4. Architectural Implementation

Task Grouping {} and Batching

TaskGrouping: Handled as a composite task. The main engine relinquishes delegation to a sub-engine which runs in a thread.
BatchPipeline: Viewed as a high-scale extension of the Grouping pattern. It chunks data and spawns parallel sub-engines in an async/threaded layer.
Restriction: Grouping and Batching orchestrators are forbidden from using ProcessPoolExecutor. They are limited to ThreadPoolExecutor, AsyncExecutor, or RemoteExecutor (e.g.
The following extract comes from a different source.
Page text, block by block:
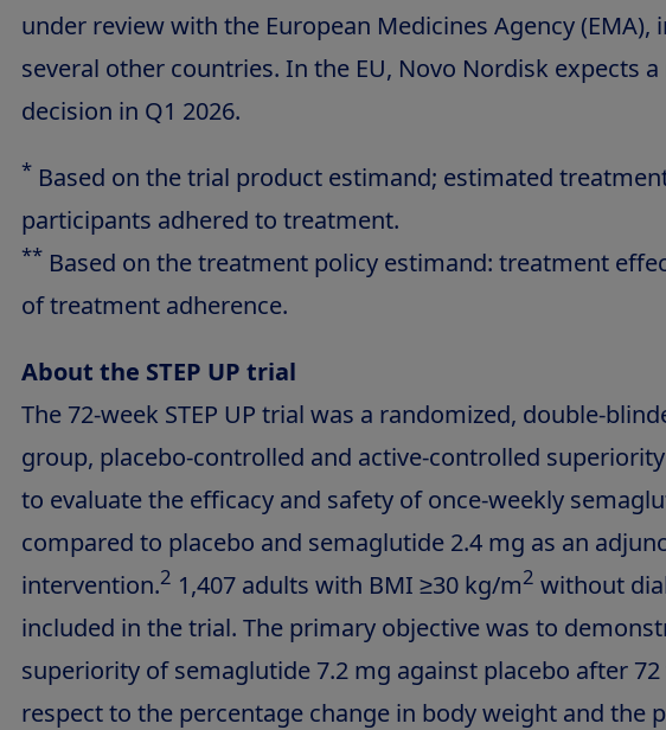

GRPCExecutor, TCPExecutor).

5. Monadic Grouping & Context Aggregation

Volnux treats Task Groupings as Logical Decision Nodes.

Context Isolation: Every sub-engine operates on a new branch of the ExecutionContext tree.
State Aggregation: Upon completion of a group, the sub-engine applies the ResultEvaluationStrategy (e.g., ALL_MUST_SUCCEED) to the leaf nodes of the sub-context.
Path Selection: This results in a single descriptor (0 or 1) being returned to the Parent Engine.
Data Integrity: The Parent Engine retains a reference to the root of the sub-context tree. This allows users to programmatically traverse the doubly-linked list of nodes to inspect specific errors, even after the sub-engine has been de-allocated.

6. Decoupled Context Persistence

A key architectural pillar of Volnux is the separation between Execution (Engines) and State (Context).

State as a Tree: Because every grouping {} creates a sub-context, the final execution state is a Fractal Tree.
Bidirectional Traversal: The use of a doubly linked list at each node allows the user to perform "Time-Travel Debugging"—moving backward from a failure node to find the specific input that caused it.
Engine as a Pure Function: The Engine remains stateless; it consumes the ExecutionContext, performs a transition, and updates the tree. This makes the Engine highly swappable (e.g., moving from a Local Engine to a Remote Celery Engine) without losing history.

7. Conclusion

By ensuring that the "waiting" components (Engines) never consume "parallel" resources (Processes), Volnux achieves a fractal, recursive architecture that is immune to local fork bombs and resource starvation. This architecture allows Volnux to scale from simple local scripts to complex, multi-layered batch processing pipelines with predictable memory and CPU footprints.